SOURCE MATERIAL START

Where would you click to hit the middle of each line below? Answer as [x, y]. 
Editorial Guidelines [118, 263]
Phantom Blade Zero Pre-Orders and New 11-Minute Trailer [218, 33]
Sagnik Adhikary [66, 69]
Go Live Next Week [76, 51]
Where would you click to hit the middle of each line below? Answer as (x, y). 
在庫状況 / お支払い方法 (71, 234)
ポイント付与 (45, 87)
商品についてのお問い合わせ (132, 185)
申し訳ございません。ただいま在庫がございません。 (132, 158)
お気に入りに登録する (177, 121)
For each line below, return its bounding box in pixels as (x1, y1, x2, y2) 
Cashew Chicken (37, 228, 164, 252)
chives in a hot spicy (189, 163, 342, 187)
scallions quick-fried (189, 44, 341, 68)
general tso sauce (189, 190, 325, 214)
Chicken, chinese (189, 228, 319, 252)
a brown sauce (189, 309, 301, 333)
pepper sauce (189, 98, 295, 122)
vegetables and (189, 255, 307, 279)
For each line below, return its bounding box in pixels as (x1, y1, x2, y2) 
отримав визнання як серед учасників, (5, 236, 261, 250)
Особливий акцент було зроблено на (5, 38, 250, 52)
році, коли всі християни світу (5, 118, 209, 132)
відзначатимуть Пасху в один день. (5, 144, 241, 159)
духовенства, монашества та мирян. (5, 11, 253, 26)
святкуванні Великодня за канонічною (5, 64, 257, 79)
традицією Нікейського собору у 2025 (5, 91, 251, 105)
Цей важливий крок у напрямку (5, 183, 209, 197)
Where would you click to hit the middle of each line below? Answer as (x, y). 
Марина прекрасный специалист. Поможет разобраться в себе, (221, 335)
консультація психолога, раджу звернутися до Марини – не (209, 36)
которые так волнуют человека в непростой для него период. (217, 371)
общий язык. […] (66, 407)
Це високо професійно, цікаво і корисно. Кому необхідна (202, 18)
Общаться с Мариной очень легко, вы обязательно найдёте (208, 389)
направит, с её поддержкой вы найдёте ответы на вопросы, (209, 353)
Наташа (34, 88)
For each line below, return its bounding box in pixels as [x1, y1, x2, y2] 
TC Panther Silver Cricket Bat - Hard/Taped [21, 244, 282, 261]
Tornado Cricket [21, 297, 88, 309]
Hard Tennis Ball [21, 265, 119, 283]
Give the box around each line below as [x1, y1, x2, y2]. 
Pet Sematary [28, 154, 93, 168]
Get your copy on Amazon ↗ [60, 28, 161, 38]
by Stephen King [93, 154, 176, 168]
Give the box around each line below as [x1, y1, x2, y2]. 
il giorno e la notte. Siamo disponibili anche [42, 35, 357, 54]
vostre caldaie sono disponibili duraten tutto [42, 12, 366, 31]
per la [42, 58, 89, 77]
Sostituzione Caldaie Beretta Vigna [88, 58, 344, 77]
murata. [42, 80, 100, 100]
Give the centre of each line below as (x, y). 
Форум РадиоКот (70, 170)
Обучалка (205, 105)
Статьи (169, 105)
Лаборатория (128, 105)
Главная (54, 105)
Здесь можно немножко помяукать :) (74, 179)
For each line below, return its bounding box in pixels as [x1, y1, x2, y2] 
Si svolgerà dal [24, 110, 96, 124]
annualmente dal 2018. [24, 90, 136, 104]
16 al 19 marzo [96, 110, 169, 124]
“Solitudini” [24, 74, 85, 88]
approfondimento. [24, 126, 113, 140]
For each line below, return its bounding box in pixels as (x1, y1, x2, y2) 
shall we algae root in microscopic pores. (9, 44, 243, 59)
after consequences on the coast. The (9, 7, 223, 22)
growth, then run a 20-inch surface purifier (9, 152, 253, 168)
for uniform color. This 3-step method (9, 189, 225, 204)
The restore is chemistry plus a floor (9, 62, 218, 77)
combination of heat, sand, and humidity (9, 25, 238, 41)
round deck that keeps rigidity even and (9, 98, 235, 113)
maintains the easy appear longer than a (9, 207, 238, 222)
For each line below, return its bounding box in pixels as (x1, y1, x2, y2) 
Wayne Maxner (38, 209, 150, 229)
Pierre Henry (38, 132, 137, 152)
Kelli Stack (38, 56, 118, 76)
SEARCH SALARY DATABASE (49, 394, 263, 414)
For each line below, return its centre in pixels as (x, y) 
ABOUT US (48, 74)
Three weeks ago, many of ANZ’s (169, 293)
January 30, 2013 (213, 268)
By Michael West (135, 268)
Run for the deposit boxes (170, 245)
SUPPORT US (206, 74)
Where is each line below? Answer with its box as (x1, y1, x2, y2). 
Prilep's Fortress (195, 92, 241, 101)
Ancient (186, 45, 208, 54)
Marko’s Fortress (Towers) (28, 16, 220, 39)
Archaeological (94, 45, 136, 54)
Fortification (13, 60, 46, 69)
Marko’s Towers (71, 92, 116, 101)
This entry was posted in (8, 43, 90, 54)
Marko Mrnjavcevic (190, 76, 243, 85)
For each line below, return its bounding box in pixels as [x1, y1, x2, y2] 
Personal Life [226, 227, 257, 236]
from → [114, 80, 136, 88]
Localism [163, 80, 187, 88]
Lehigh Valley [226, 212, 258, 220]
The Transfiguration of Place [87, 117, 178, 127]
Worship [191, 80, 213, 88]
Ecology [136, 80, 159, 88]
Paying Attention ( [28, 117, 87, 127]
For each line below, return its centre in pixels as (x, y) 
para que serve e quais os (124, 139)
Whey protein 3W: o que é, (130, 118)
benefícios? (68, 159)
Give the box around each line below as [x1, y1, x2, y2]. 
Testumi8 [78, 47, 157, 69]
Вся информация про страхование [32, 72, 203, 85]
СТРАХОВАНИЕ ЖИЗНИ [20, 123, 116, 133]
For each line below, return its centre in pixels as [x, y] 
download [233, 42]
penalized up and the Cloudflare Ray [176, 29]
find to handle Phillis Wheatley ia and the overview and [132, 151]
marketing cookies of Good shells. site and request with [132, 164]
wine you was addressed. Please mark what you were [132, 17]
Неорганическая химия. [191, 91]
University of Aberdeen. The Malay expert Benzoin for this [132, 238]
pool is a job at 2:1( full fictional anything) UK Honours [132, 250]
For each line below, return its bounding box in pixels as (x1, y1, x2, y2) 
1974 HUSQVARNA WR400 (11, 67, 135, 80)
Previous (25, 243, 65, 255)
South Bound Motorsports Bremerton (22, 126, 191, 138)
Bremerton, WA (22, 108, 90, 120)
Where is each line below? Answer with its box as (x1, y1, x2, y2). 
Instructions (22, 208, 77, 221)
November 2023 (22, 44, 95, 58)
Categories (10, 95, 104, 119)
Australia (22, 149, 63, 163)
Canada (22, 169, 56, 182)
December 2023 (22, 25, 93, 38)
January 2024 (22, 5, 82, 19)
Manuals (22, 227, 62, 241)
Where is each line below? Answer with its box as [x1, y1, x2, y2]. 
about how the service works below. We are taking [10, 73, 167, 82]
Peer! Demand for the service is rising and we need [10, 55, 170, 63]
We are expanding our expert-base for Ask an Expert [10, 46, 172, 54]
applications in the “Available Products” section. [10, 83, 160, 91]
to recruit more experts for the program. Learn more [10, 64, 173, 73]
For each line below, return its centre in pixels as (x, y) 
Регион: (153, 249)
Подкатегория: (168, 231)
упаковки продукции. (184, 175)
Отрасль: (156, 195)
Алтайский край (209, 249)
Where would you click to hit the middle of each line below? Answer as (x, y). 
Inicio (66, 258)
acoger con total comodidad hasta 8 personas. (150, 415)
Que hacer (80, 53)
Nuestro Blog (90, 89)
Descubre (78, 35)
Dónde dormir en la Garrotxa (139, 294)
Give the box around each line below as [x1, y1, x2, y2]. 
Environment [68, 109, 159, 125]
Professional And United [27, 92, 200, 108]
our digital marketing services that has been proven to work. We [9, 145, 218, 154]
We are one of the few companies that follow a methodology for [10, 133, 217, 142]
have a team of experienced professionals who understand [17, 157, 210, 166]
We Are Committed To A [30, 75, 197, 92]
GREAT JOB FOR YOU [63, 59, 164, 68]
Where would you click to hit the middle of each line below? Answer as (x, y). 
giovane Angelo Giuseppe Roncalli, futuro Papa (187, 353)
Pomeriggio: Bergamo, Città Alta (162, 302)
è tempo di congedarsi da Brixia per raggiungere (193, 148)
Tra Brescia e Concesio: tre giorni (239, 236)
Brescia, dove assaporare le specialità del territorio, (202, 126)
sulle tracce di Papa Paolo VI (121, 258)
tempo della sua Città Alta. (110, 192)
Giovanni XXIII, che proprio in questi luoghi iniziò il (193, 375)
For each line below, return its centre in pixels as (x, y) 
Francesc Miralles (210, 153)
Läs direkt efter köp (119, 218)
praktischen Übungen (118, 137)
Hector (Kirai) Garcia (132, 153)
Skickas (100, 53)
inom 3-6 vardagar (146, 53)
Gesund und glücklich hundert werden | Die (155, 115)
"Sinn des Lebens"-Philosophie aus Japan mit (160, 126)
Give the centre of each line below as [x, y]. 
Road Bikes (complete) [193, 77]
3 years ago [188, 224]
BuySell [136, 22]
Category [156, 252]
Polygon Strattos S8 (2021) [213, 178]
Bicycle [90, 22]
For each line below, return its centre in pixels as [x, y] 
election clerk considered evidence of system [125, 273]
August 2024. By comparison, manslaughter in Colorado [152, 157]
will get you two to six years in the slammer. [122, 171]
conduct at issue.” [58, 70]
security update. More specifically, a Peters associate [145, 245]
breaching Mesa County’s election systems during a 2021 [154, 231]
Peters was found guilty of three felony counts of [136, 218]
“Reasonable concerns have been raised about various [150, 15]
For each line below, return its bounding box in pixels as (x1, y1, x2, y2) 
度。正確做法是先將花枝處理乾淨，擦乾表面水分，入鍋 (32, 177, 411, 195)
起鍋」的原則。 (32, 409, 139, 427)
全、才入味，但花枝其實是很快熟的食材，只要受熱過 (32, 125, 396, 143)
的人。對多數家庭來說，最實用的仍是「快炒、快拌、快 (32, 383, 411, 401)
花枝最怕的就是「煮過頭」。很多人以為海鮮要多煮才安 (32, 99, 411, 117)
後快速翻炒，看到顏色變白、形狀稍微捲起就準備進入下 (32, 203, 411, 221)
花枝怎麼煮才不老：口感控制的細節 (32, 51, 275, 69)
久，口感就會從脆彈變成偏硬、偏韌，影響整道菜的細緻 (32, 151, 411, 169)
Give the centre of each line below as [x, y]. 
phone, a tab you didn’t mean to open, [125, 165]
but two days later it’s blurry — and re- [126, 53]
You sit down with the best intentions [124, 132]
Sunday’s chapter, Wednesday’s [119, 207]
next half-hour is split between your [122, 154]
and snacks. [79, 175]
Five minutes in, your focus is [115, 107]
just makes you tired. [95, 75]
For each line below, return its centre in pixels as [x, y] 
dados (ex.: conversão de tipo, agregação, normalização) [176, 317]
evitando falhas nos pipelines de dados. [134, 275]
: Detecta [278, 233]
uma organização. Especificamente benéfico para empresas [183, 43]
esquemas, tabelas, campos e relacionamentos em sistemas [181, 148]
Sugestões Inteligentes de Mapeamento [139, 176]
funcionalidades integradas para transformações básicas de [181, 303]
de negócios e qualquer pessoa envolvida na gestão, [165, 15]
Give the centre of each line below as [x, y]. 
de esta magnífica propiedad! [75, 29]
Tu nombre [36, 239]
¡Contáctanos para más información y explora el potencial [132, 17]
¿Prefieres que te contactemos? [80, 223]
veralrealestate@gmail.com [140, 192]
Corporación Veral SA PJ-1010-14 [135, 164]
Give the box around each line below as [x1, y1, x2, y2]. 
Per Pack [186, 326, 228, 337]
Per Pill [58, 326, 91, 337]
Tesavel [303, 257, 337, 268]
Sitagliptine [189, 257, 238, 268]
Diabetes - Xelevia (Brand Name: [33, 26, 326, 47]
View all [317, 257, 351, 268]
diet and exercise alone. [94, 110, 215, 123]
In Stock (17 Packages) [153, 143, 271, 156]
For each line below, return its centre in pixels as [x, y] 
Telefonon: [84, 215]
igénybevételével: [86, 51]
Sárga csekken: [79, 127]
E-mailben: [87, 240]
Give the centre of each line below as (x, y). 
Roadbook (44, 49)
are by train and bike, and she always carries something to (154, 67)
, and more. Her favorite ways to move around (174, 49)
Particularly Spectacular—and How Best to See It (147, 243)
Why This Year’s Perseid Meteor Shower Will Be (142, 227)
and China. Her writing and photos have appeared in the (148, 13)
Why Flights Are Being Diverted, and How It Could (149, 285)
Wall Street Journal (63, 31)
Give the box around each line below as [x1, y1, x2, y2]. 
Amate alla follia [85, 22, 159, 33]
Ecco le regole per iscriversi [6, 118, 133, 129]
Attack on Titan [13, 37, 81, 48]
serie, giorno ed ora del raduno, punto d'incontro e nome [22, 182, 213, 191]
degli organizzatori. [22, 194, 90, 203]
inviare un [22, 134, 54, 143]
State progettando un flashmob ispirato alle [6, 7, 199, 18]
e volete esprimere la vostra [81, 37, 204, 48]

SOURCE MATERIAL END

ACTIVITY –
Read the lines above. Gather those in which the string "Brescia" is found.

YOUR RESPONSE –
Tra Brescia e Concesio: tre giorni (239, 236)
Brescia, dove assaporare le specialità del territorio, (202, 126)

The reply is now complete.